SoT is built on top of the unified multimodal autoregressive Transformer. The model uses:

- **Early-fusion multimodal Transformer** for interleaved text-image processing
- **Rectified-flow velocity predictor** for visual generation in VAE latent space
- **Hard routing** with dedicated generation and understanding experts

### Setup

```bash
conda create -n sot python=3.10 -y
conda activate sot
pip install -r requirements.txt
pip install flash_attn --no-build-isolation
```

### Download checkpoint
The checkpoint will be released upon acceptance. For now, you can use the pretrained unified multimodal autoregressive model as the base model and fine-tune it on SoT-26K sample datasets.


### Inference

![Image](assets/results.png)

The inference script (`sot_inference.py`) supports inherent interleaved text and visual reasoning for progressive shape assembly.
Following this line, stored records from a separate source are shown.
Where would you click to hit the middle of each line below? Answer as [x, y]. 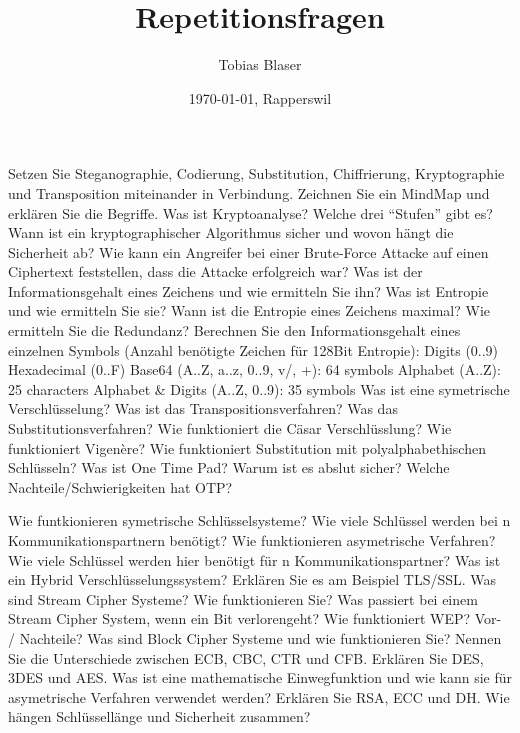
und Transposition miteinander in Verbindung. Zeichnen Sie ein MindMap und [249, 192]
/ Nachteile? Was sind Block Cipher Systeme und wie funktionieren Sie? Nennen [255, 637]
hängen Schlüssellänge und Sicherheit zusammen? [159, 716]
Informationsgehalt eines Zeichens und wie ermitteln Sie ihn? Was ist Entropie [248, 290]
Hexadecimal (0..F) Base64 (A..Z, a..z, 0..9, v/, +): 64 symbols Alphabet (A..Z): [254, 369]
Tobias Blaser [260, 64]
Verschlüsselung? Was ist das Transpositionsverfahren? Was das [203, 408]
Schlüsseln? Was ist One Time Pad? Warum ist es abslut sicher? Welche [229, 467]
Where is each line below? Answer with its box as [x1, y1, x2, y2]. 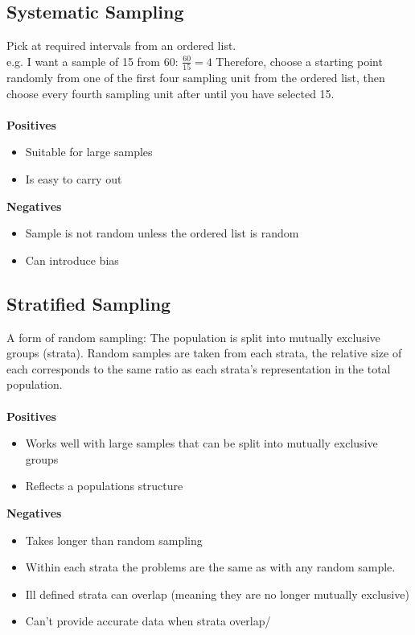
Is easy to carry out [25, 171, 122, 188]
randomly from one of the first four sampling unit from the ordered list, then [6, 69, 385, 86]
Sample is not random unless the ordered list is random [25, 225, 299, 241]
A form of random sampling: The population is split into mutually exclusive [6, 328, 380, 345]
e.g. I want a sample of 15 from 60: [6, 52, 179, 69]
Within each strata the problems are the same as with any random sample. [25, 559, 396, 575]
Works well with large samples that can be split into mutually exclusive [25, 435, 378, 452]
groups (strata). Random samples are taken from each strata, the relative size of [6, 344, 402, 361]
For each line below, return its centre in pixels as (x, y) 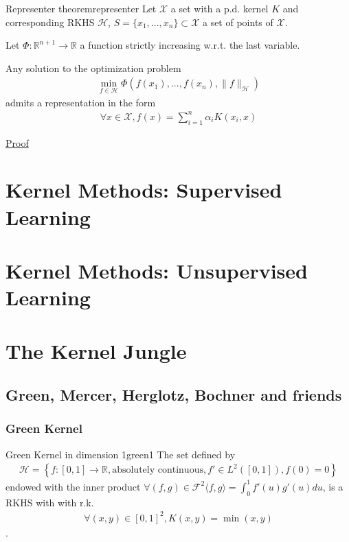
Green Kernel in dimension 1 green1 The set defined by (121, 454)
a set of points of (238, 22)
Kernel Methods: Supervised (144, 190)
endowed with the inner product (73, 486)
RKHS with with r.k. (50, 502)
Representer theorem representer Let (81, 8)
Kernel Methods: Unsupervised (157, 270)
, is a (333, 486)
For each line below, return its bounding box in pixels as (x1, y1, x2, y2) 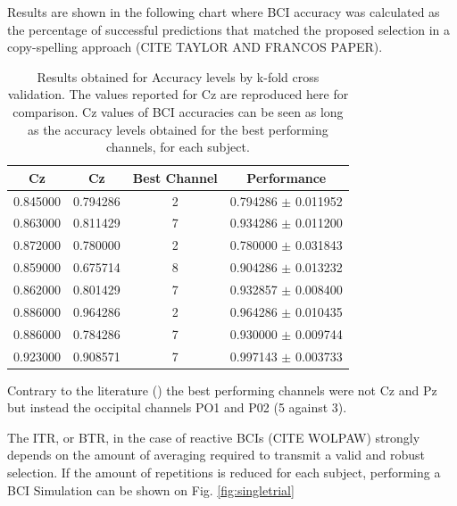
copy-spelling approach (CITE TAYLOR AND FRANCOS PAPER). (7, 37, 383, 56)
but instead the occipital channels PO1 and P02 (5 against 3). (7, 398, 347, 417)
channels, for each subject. (105, 137, 250, 156)
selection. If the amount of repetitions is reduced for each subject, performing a (7, 462, 441, 481)
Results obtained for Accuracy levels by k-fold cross (37, 67, 320, 86)
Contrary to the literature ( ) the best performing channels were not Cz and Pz (7, 380, 437, 399)
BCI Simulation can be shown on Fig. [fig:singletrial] (7, 480, 295, 499)
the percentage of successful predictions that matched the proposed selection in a (7, 20, 450, 38)
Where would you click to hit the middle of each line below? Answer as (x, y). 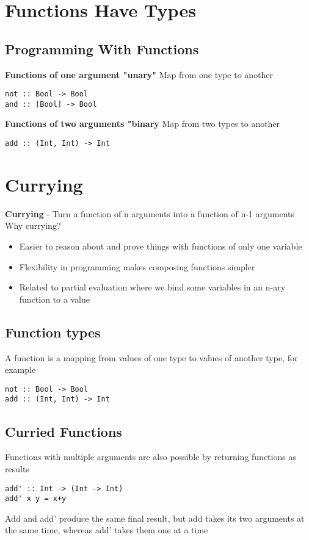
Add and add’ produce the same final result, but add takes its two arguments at (155, 518)
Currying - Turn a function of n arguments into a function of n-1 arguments (150, 213)
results (17, 468)
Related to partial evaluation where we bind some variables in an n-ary (152, 287)
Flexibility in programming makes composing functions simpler (137, 266)
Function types (53, 332)
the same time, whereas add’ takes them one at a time (107, 530)
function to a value (54, 299)
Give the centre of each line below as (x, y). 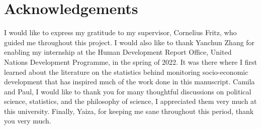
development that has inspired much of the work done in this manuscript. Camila (129, 82)
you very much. (28, 121)
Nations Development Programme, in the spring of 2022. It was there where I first (130, 61)
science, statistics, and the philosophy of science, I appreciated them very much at (130, 101)
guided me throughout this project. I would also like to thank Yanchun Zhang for (129, 42)
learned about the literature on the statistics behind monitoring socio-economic (126, 72)
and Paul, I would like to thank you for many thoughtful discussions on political (128, 91)
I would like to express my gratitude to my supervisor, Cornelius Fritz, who (120, 32)
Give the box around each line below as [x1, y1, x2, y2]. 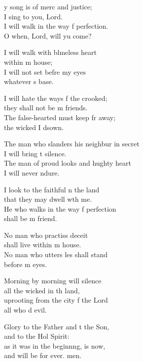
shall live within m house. [4, 239, 81, 250]
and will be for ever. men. [4, 350, 82, 361]
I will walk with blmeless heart [4, 47, 97, 57]
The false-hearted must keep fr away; [4, 112, 116, 122]
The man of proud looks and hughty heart [4, 158, 132, 168]
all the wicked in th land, [4, 285, 80, 295]
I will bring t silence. [4, 148, 67, 158]
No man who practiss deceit [4, 229, 88, 240]
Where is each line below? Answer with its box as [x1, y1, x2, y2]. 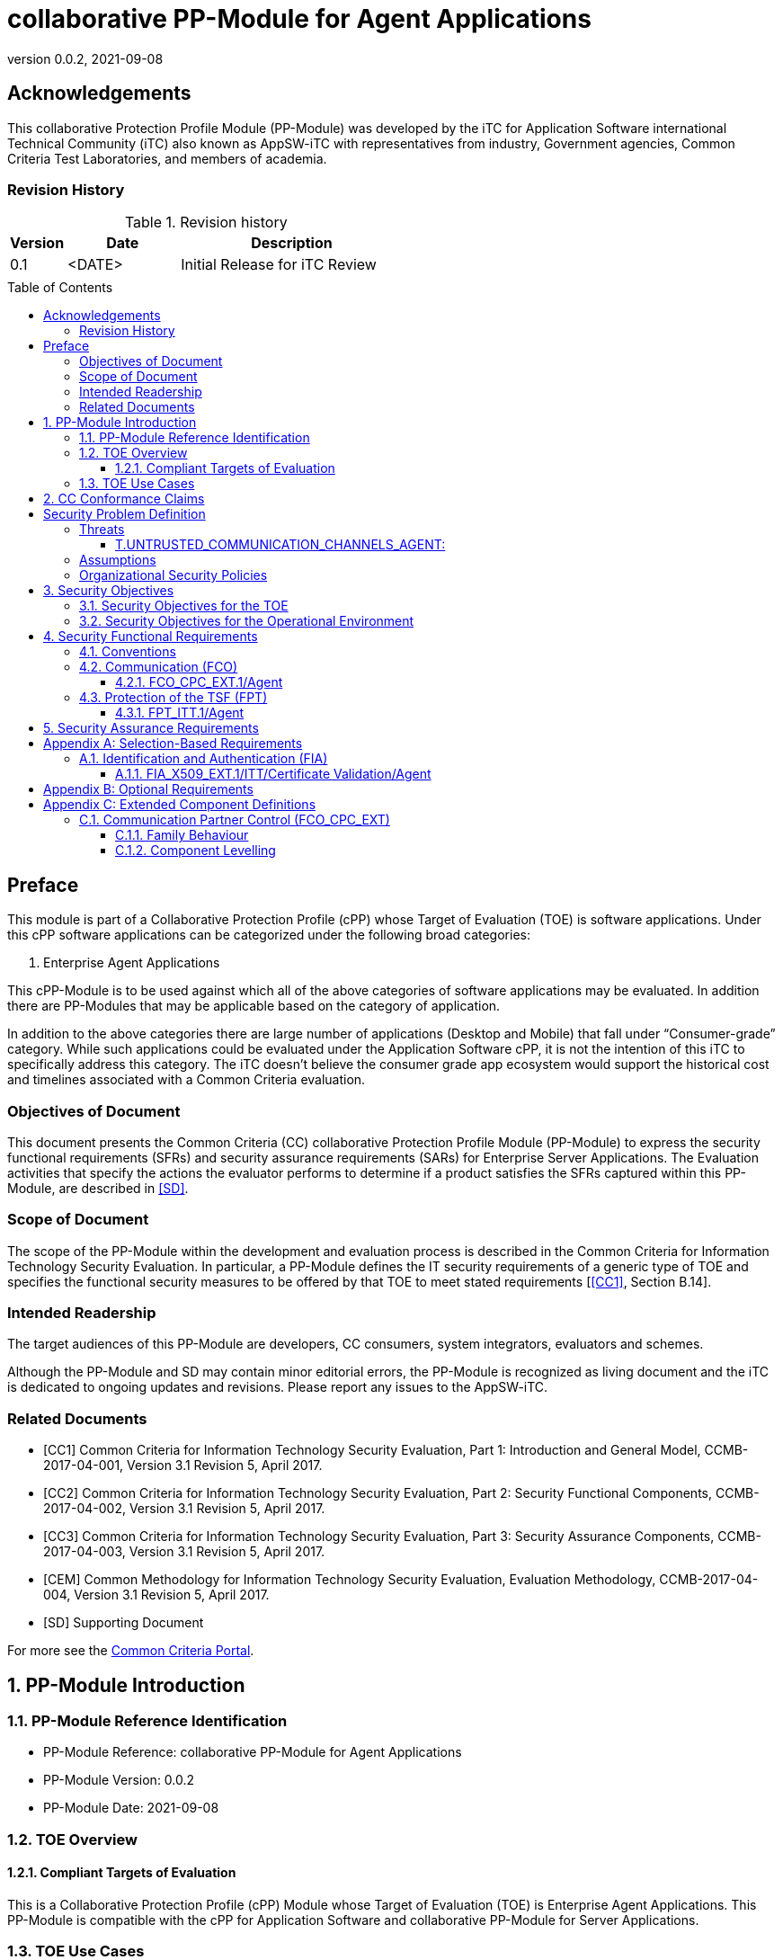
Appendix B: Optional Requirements [43, 781, 254, 797]
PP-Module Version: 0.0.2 [43, 1772, 195, 1788]
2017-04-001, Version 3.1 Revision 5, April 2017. [43, 1457, 323, 1474]
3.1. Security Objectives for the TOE [79, 598, 289, 614]
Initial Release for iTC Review [181, 255, 377, 274]
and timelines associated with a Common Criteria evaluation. [7, 1072, 366, 1088]
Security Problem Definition [43, 506, 206, 522]
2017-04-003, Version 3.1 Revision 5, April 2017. [43, 1544, 325, 1560]
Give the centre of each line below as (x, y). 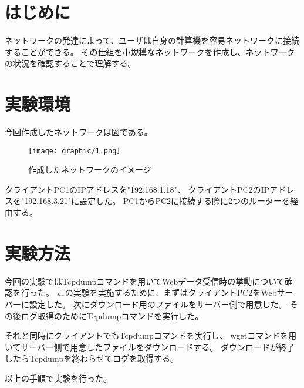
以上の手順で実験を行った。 (58, 378)
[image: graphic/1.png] (75, 151)
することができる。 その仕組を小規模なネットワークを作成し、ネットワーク (150, 51)
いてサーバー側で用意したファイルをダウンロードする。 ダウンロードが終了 (150, 347)
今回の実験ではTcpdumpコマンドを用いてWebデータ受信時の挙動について (145, 281)
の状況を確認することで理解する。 (70, 63)
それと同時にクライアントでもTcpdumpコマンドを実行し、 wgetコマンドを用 (151, 335)
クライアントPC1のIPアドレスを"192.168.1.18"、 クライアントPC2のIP (137, 189)
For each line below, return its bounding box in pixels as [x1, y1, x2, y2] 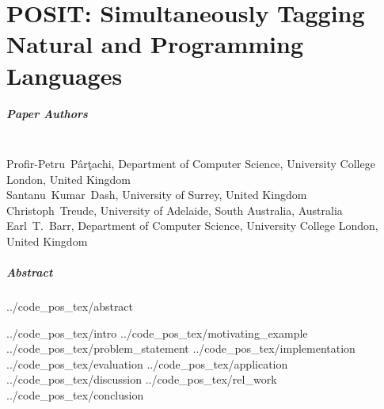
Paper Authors [6, 105, 88, 122]
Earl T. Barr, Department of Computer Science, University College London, [6, 217, 378, 234]
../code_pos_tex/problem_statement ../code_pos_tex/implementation [6, 340, 355, 357]
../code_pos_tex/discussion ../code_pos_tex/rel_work [6, 371, 277, 388]
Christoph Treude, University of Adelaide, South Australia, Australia [6, 201, 343, 218]
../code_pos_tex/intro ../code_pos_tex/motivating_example [6, 324, 308, 341]
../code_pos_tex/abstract [6, 298, 134, 315]
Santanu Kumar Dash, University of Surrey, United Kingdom [6, 186, 307, 203]

To customize it for your specific use case:

##### 1. Model Checkpoint Path

Update the checkpoint path to point to your model:

```python
checkpoint_dir = "/path/to/your/HF_HOME/models/"
```

You can also use the local dir:

```
checkpoint_dir = f"{HF_HOME}/models/"
```

##### 2. Setting up prompts

Edit the prompt in `sot_inference.py` (around lines 196-207):

**SoT example prompts for shape assembly:**

```python
sot_prompts = [
    "Build a rectangular container with a wide open top, thick vertical sides, and a recessed base, featuring smooth edges and a uniformly solid appearance.",
    "Construct a compact round planter with a sturdy cylindrical base filled with soil, topped by tall, slender leaves extending upward in a clustered arrangement.",
    "Create a rounded ceramic pot with a smooth, bulbous body and a thick, rolled rim circling the wide opening.",
    "Construct a sleek, S-shaped chair with a continuous curved base forming a seamless transition into the seat and back, featuring a single smooth surface design without visible joints or separations.",
    "Construct a three-headed chandelier with curved lamp arms extending from a central unit, each supporting a wide, tapered lampshade, connected by a vertical chain for suspension.",
    "Construct a rectangular ping pong table featuring a smooth, flat tabletop surface with a centered net divider, supported by four tapered legs connected by bar stretchers for stability.",
]

prompt = sot_prompts[0]  # Select a prompt from the list
```

##### 3. Inference Parameters

You can adjust the generation parameters in the `inference_hyper` dictionary:

```python
inference_hyper = dict(
    do_sample=True,
    text_temperature=0.3,
    cfg_text_scale=4.0,
    cfg_img_scale=2.0,
    cfg_interval=[0.0, 1.0],
    timestep_shift=3.0,
    num_timesteps=50,
    cfg_renorm_min=0.0,
    cfg_renorm_type="text_channel",
)
```

##### 4. Running Inference

```bash
python sot_inference.py
```

The script will:
- Generate interleaved textual reasoning and visual intermediate states
- Save step-by-step images in `reasoning_output_<timestamp>/images/`
- Save reasoning metadata to `reasoning_output_<timestamp>/reasoning_data.json`
- Generate a final complete image at the end

For details, refer to the original inference script [here](sot_inference.py).

#### Example Use Cases

```python
# Shape assembly task
prompt = "Build a rectangular container with a wide open top, thick vertical sides, and a recessed base"
```

### Training
For training on SoT-26K, run:

```bash
bash scripts/train.sh
```


The interleaved reasoning data for Shape-of-Thought can be found in [sot_dataset.py](data/interleave_datasets/sot_dataset.py).